Train synthetic, test real: While training the regression model on synthetic data, we hold out a fraction of the original data for evaluation. This ensures that the test set is not used for training either for training/fine-tuning the models on the MOSTLY AI platform or the regression models. This setup guarantees a fair evaluation of the generalization ability of models trained on synthetic data.

Regression Model: To evaluate performance, we used AutoGluon, an automated machine learning (AutoML) tool that automatically selects and tunes the best regression model based on the synthetic or original training data. The models were then tested on the real holdout data.

Results: Comparing the Accuracy of a Regression model trained on Synthetic Data

Here are the accuracy scores (root-mean squared error) on the real holdout dataset, based on the models trained on both original and synthetic data:

Data set for training the regression modelRMS score (lower is better)
original data1.87
synthetic-data  based on fine-tuned MS-Phi1.99
synthetic-data based on fine-tuned tiny Mistral2.07
synthetic-data based on trained LSTM2.09
few-shot synthetic data from GPT-4o-mini2.12
zero-shot synthetic data from GPT-4o-mini4.02

Examples of Synthetic Wine Reviews

To illustrate the quality of the synthetic data generated by the MOSTLY AI platform, here are two examples of synthetic wine reviews produced by the microsoft/phi-1_5 and LSTM models:

  1. Synthetic Review Example 1 (phi-1_5i)
    • Text: "Dark ruby red color. Nose very complex floral with notes of violet, rose, thyme and wild berries. Nice, silky, well-structured palate, quite open. Very fat, full, long lasting finish."
    • Predicted Rating: 91
  2. Synthetic Review Example 2 (LSTM)
    • Text: "Aromas of dried flowers, red fruits and hints of orange rind. Greatly rich and aromatic, showing great balance. Rich, complex fruity and complex with notes of peaches and honey.
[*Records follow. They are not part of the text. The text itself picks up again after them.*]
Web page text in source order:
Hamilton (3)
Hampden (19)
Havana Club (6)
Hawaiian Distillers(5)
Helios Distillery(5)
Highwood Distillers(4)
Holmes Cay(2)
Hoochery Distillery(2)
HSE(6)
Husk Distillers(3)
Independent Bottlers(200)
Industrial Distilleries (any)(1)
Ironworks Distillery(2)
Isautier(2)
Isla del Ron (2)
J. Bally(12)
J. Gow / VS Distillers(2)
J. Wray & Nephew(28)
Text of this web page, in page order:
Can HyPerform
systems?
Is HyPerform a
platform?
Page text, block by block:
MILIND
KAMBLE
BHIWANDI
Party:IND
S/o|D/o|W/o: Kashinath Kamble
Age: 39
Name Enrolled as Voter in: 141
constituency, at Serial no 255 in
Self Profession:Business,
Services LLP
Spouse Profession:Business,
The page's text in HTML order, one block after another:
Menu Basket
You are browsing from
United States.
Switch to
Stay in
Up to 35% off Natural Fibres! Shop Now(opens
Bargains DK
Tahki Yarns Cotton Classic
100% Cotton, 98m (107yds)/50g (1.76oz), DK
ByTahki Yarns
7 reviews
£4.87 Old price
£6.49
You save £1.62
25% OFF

Already aptly in its youth with an excellent aging potential."
    • Predicted Rating: 89

These synthetic reviews demonstrate the model's ability to generate coherent, high-quality text that accurately reflects the attributes of the wines while preserving privacy.

Key Insights

  1. Synthetic data from MOSTLY AI rivals the performance of original data: Models trained on synthetic data generated by MOSTLY AI achieved accuracy scores close to those trained on original data, showing minimal loss in prediction performance.
  2. Few-shot GPT-4o-mini performs moderately well: While the few-shot approach with GPT-4o-mini produces more accurate results than the zero-shot method, its performance still lags behind the synthetic data generated by MOSTLY AI.
  3. Zero-shot GPT-4o-mini generates the weakest results: Without task-specific training or examples, the zero-shot approach from GPT-4o-mini produces the lowest accuracy in predicting wine ratings, highlighting the limitations of generalist models without domain-specific fine-tuning.
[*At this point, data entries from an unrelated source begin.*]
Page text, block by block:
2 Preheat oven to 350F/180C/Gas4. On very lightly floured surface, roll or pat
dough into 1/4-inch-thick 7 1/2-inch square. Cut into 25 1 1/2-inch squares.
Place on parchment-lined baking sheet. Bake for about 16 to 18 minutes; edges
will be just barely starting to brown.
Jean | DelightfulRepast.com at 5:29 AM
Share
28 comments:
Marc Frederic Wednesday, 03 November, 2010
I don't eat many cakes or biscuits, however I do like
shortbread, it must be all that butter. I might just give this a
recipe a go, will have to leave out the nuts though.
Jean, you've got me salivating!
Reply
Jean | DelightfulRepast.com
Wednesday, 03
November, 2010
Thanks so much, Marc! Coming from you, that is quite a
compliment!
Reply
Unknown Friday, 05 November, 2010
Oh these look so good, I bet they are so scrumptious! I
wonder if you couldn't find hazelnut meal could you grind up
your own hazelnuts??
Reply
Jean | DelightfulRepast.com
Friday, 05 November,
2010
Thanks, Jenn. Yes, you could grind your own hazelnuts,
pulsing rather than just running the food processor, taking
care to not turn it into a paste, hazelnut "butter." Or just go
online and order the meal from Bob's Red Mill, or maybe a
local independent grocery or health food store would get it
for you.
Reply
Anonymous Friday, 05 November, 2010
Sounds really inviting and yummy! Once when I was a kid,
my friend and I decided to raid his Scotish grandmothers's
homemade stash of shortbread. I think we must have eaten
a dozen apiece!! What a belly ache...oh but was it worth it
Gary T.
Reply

Conclusion: Synthetic Data with MOSTLY AI Outperforms Zero/Few-Shot Approaches

This study demonstrates that when original data is not available due to privacy constraints, synthetic data generated by MOSTLY AI provides a highly effective alternative. The regression models trained on MOSTLY AI’s synthetic data achieve nearly the same accuracy as those trained on original data, making it a powerful tool for privacy-preserving data analysis.
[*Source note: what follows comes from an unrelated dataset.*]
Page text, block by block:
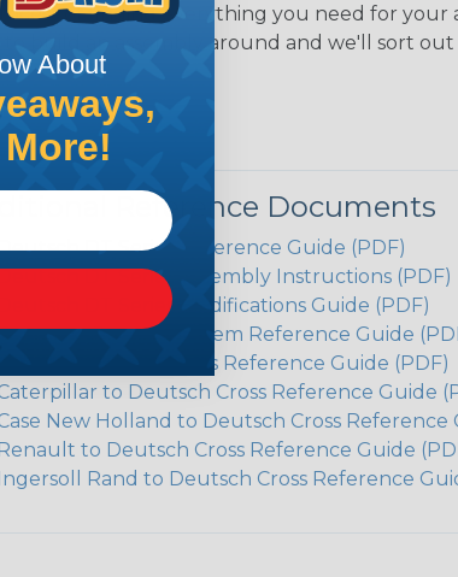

In contrast, while GPT-4o-mini can generate synthetic data without fine-tuning, the performance gap is evident, especially in the zero-shot scenario. For simple tasks, the few-shot approach with GPT-4o-mini offers moderate performance, but it still falls short compared to synthetic data produced by more specialized models.

For enterprises looking to balance privacy with performance, MOSTLY AI's platform offers the most reliable solution for generating synthetic data that can match the accuracy of models trained on real-world data.